Changed in sysvinit (Ubuntu):
milestone: none → oneiric-alpha-1
status: Confirmed → Triaged
Revision history for this message
codewarrior (lvr) wrote :

I believe that this problem is caused by the /etc/init.d/sendsigs script not correctly waiting for terminating Upstart jobs.

I came across this problem on a Maverick system used for MythTV. One night it was left to transcode and advert flag a movie (lots of disk activity) after which it automatically powered off. The next morning I turned on the system and /var didn't mount due to errors.

I kept an eye on the system thereafter thinking it was a disk fault but noticed the same orphaned inode and recovering journal messages on every restart. I found in this case that shutting down mysqld in advance of calling poweroff resolved the problems. However, that made me look further and I realised that mysql was only a problem because it took several seconds or more to shutdown. It looked like there was a race condition in the shutdown logic.

On entering runlevel 0 or 6 (halt or reboot), Upstart delivers a TERM signal to all processes that should stop at that runlevel. The service doesn't have to terminate immediately - some services like mysql take a few seconds to tidy up. An upstart service can define a kill timeout stanza to specify a stop time if it's in excess of 5 seconds. After this time Upstart will deliver a KILL signal.

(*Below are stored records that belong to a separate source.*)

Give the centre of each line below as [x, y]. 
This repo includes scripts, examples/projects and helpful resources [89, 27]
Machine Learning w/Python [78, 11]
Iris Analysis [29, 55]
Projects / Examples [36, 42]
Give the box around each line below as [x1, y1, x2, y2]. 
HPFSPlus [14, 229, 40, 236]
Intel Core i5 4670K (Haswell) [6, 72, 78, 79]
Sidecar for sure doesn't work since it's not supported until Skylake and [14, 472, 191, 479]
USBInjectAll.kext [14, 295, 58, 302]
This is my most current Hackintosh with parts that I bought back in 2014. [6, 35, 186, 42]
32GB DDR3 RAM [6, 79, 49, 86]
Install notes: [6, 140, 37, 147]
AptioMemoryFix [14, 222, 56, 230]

The problem is that immediately after Upstart sends the TERM signals it starts the rc.conf service to run the SystemV scripts in /etc/rc0.d. One particular script, S20sendsigs, is responsible for TERMinating all remaining processes. However, it's logic is to exclude any Upstart job and so it can exit believing that all processes are dead. Then /etc/rc0.d/S40umountfs unmounts the fllesystem while there are open files and hey-presto orphaned inodes & worse...

The attached patch makes sendsigs wait for any Upstart jobs that are stopping. This fixes all my file corruption problems and since using it I've not had any orphaned inodes.

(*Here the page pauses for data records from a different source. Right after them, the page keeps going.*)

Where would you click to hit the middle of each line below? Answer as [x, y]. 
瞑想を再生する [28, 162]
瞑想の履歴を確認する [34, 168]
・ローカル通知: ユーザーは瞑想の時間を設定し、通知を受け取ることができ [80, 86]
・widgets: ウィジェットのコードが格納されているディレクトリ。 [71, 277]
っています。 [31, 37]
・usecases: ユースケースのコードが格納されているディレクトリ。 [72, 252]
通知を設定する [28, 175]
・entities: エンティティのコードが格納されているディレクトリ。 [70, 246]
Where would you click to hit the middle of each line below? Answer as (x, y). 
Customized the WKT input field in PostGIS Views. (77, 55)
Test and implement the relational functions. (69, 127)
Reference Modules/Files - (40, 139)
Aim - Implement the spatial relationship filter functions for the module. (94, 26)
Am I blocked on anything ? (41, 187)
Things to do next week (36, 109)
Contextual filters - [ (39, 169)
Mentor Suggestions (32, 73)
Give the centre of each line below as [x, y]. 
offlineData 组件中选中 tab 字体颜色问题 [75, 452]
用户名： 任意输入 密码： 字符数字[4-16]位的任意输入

This has made be question the correctness and safety of umount. I would have thought that it should work OK in the presence of open files, but I'm no ext3 expert.

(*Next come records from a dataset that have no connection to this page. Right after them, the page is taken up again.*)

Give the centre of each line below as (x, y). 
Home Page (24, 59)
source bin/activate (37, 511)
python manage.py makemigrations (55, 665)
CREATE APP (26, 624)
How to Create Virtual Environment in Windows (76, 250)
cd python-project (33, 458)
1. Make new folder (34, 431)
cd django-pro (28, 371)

Revision history for this message
codewarrior (lvr) wrote :

Fix for orphaned inodes

tags: added: patch
Revision history for this message
Clint Byrum (clint-fewbar) wrote : Re: [Bug 616287] Re: umountfs doesn't cleanly unmount / on reboot
Download full text (3.7 KiB)

Excerpts from codewarrior's message of Tue Apr 26 14:34:44 UTC 2011:
> I believe that this problem is caused by the /etc/init.d/sendsigs script
> not correctly waiting for terminating Upstart jobs.
>
> I came across this problem on a Maverick system used for MythTV. One
> night it was left to transcode and advert flag a movie (lots of disk
> activity) after which it automatically powered off. The next morning I
> turned on the system and /var didn't mount due to errors.
>
> I kept an eye on the system thereafter thinking it was a disk fault but
> noticed the same orphaned inode and recovering journal messages on every
> restart. I found in this case that shutting down mysqld in advance of
> calling poweroff resolved the problems. However, that made me look
> further and I realised that mysql was only a problem because it took
> several seconds or more to shutdown. It looked like there was a race
> condition in the shutdown logic.
>
> On entering runlevel 0 or 6 (halt or reboot), Upstart delivers a TERM
> signal to all processes that should stop at that runlevel. The service
> doesn't have to terminate immediately - some services like mysql take a
> few seconds to tidy up. An upstart service can define a kill timeout
> stanza to specify a stop time if it's in excess of 5 seconds. After
> this time Upstart will deliver a KILL signal.
>
> The problem is that immediately after Upstart sends the TERM signals it
> starts the rc.conf service to run the SystemV scripts in /etc/rc0.d.
> One particular script, S20sendsigs, is responsible for TERMinating all
> remaining processes. However, it's logic is to exclude any Upstart job
> and so it can exit believing that all processes are dead. Then
> /etc/rc0.d/S40umountfs unmounts the fllesystem while there are open
> files and hey-presto orphaned inodes & worse...
>
> The attached patch makes sendsigs wait for any Upstart jobs that are
> stopping. This fixes all my file corruption problems and since using it
> I've not had any orphaned inodes.

codewarrior, thanks for taking a stab at this, its something thats on
my TODO list for the next month to solve.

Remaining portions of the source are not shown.